(Data under study begins)

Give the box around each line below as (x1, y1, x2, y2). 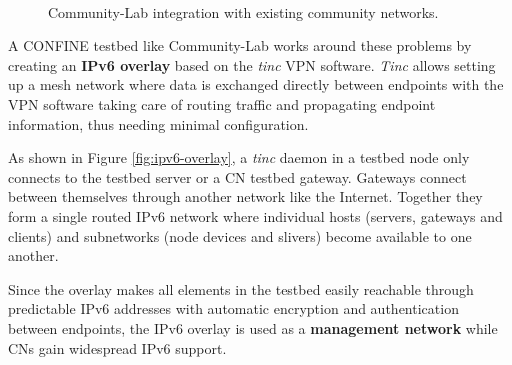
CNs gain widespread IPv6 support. (8, 337, 227, 358)
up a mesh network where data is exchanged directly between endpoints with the (8, 74, 504, 95)
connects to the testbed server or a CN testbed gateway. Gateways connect (8, 166, 467, 187)
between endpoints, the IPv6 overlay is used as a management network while (8, 317, 498, 338)
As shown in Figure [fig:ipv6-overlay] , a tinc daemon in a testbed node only (8, 147, 470, 168)
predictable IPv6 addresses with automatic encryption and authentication (8, 298, 459, 319)
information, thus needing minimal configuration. (8, 113, 309, 134)
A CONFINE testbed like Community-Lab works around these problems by (8, 35, 472, 56)
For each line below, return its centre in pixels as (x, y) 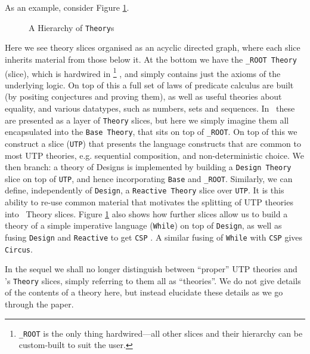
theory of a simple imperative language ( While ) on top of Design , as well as (143, 225)
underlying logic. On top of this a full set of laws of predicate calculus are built (149, 84)
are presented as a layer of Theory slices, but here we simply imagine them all (147, 120)
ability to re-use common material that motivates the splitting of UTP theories (149, 202)
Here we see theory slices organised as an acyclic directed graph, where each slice (153, 47)
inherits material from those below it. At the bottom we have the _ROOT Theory (151, 59)
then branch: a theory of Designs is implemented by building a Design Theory (148, 167)
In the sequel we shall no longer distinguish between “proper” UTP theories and (151, 269)
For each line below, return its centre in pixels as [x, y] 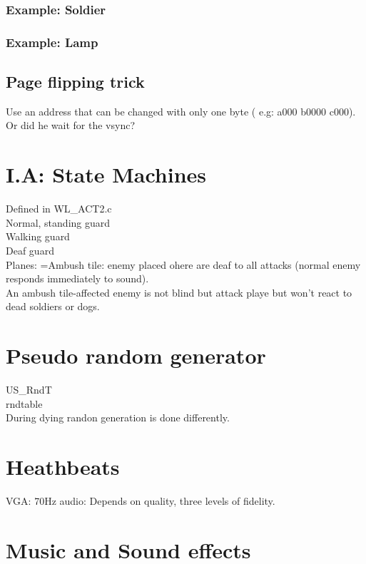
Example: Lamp [52, 42]
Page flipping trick [75, 82]
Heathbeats [63, 467]
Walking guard [38, 236]
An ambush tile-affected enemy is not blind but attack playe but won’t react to [179, 292]
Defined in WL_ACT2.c [59, 209]
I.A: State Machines [106, 174]
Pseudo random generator [136, 355]
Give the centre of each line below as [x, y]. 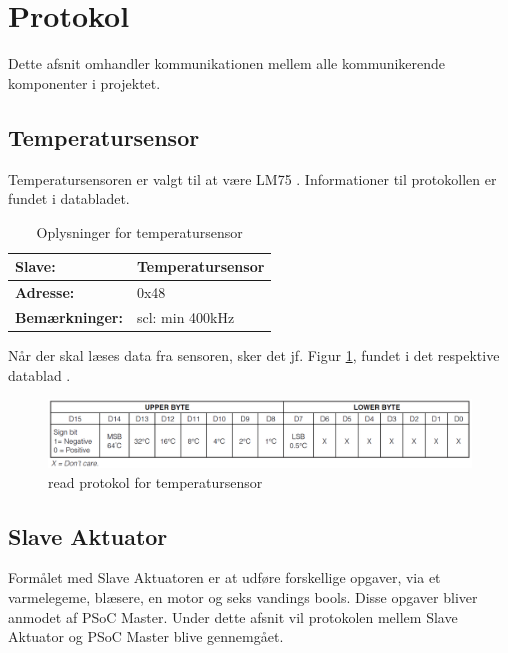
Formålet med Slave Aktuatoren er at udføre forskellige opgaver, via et [224, 577]
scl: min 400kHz [185, 316]
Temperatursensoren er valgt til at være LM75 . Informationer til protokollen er [252, 178]
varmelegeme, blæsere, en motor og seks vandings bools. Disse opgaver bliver [243, 596]
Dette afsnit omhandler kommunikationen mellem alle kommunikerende [227, 63]
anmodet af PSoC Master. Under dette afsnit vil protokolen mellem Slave [233, 616]
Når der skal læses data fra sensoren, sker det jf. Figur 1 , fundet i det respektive [254, 355]
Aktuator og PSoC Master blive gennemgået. [146, 636]
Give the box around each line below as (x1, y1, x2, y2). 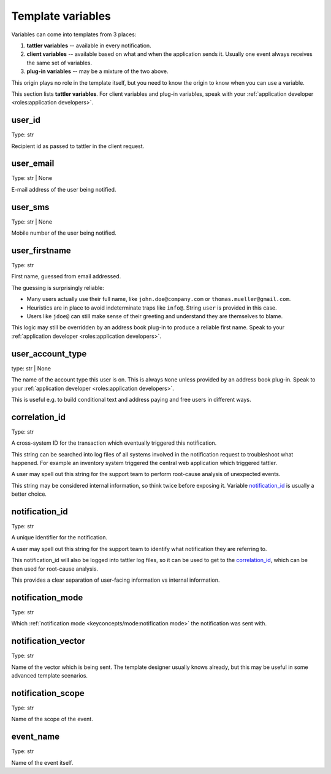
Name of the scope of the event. (11, 716, 93, 723)
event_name (11, 732, 60, 742)
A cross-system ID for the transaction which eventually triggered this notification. (11, 439, 217, 447)
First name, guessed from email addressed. (11, 273, 121, 280)
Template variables (11, 9, 112, 23)
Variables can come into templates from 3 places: (11, 31, 137, 38)
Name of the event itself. (11, 759, 74, 766)
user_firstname (11, 245, 72, 256)
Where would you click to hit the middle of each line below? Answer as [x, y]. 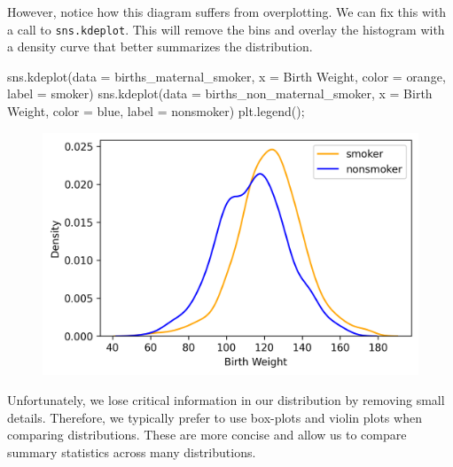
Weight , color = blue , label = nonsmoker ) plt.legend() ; [156, 111]
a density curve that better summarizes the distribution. [160, 47]
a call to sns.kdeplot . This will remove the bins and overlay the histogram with [226, 29]
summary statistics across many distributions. [132, 451]
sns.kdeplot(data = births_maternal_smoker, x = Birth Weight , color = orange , [226, 76]
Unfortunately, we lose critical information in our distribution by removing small [226, 399]
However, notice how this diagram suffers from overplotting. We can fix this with [227, 12]
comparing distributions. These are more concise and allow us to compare [207, 435]
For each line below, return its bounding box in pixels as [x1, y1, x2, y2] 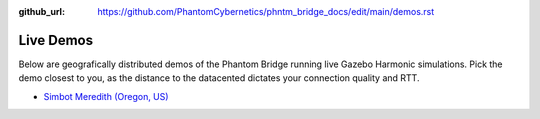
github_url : [18, 6, 65, 17]
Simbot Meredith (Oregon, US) [43, 90, 169, 102]
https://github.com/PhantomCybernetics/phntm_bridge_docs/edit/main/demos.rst [97, 6, 435, 17]
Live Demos [18, 31, 94, 49]
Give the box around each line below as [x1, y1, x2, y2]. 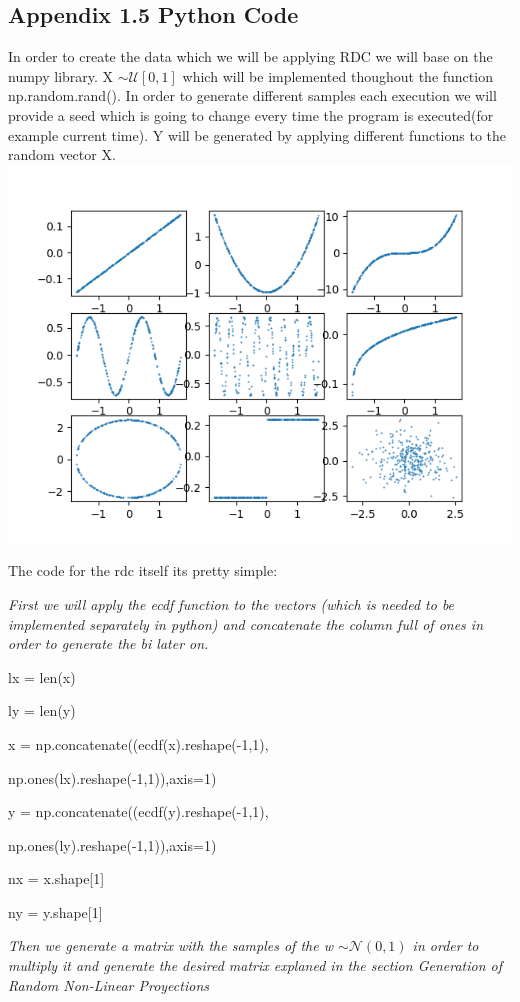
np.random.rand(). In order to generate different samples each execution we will [8, 85, 497, 106]
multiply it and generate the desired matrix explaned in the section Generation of [8, 955, 503, 976]
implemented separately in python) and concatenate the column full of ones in [8, 613, 484, 634]
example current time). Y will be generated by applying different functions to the [8, 124, 507, 145]
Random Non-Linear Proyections [8, 974, 209, 995]
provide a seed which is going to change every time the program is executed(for [8, 104, 494, 125]
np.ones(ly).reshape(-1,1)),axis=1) [8, 834, 217, 855]
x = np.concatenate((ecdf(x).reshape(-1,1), [8, 733, 269, 754]
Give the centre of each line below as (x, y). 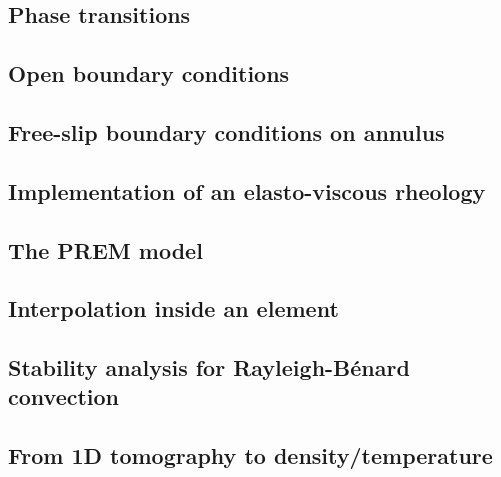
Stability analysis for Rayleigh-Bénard (209, 367)
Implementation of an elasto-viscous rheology (247, 190)
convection (64, 396)
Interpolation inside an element (173, 308)
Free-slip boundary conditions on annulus (226, 131)
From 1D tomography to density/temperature (250, 455)
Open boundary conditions (149, 73)
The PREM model (105, 249)
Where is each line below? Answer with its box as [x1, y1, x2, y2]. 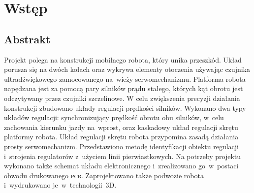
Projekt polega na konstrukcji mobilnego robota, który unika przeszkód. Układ [4, 54, 242, 64]
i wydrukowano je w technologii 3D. [4, 180, 117, 190]
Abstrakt [4, 31, 51, 46]
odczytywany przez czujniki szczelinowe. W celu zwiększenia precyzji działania [4, 93, 240, 103]
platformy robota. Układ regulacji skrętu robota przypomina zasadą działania [4, 131, 239, 142]
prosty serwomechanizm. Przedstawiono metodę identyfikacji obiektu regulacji [4, 141, 239, 151]
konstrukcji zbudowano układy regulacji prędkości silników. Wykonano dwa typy [4, 102, 246, 113]
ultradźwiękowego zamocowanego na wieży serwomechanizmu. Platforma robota [4, 73, 246, 84]
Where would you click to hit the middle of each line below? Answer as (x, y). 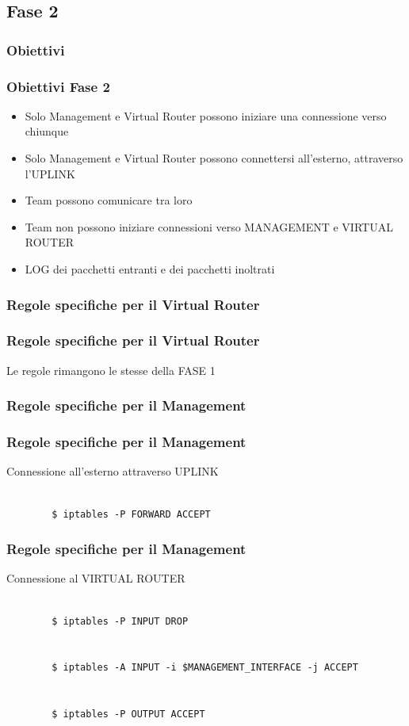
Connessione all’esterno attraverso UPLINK (113, 471)
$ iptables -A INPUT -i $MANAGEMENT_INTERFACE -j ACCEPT (205, 668)
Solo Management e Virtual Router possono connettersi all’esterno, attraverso (214, 158)
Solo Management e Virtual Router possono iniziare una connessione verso (206, 115)
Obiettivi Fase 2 (58, 86)
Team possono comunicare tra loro (109, 200)
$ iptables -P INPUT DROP (120, 621)
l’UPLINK (50, 173)
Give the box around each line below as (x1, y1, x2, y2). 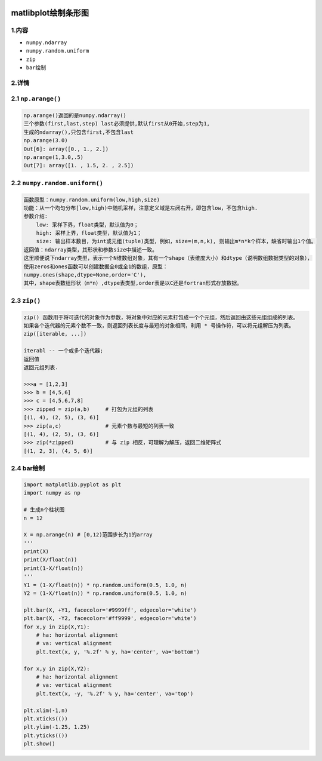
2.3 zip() (11, 296, 41, 305)
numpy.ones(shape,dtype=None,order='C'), (23, 272, 147, 278)
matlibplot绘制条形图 (11, 8, 89, 18)
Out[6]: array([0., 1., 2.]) (23, 145, 109, 152)
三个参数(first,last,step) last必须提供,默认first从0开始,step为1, (23, 120, 210, 127)
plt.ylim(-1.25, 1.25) (23, 723, 90, 731)
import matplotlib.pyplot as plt (23, 481, 122, 488)
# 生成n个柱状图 (23, 507, 65, 513)
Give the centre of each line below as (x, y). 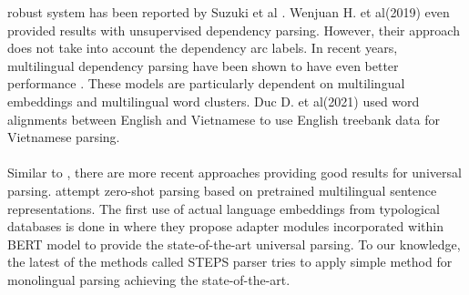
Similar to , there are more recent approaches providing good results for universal (234, 173)
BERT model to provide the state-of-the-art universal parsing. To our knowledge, (234, 244)
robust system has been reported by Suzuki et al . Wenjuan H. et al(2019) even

(Data under study ends)

Task description: Repeat exactly the lines from the first line of the records above through the line containing "Give the centre of each line below as [x, y].", both included. Leave out the pictures.

Task result:
Give the box around each line below as (x1, y1, x2, y2). 
CNs gain widespread IPv6 support. (8, 337, 227, 358)
up a mesh network where data is exchanged directly between endpoints with the (8, 74, 504, 95)
connects to the testbed server or a CN testbed gateway. Gateways connect (8, 166, 467, 187)
between endpoints, the IPv6 overlay is used as a management network while (8, 317, 498, 338)
As shown in Figure [fig:ipv6-overlay] , a tinc daemon in a testbed node only (8, 147, 470, 168)
predictable IPv6 addresses with automatic encryption and authentication (8, 298, 459, 319)
information, thus needing minimal configuration. (8, 113, 309, 134)
A CONFINE testbed like Community-Lab works around these problems by (8, 35, 472, 56)
For each line below, return its centre in pixels as (x, y) 
theory of a simple imperative language ( While ) on top of Design , as well as (143, 225)
underlying logic. On top of this a full set of laws of predicate calculus are built (149, 84)
are presented as a layer of Theory slices, but here we simply imagine them all (147, 120)
ability to re-use common material that motivates the splitting of UTP theories (149, 202)
Here we see theory slices organised as an acyclic directed graph, where each slice (153, 47)
inherits material from those below it. At the bottom we have the _ROOT Theory (151, 59)
then branch: a theory of Designs is implemented by building a Design Theory (148, 167)
In the sequel we shall no longer distinguish between “proper” UTP theories and (151, 269)
For each line below, return its centre in pixels as [x, y] 
Example: Lamp [52, 42]
Page flipping trick [75, 82]
Heathbeats [63, 467]
Walking guard [38, 236]
An ambush tile-affected enemy is not blind but attack playe but won’t react to [179, 292]
Defined in WL_ACT2.c [59, 209]
I.A: State Machines [106, 174]
Pseudo random generator [136, 355]
Give the centre of each line below as [x, y]. 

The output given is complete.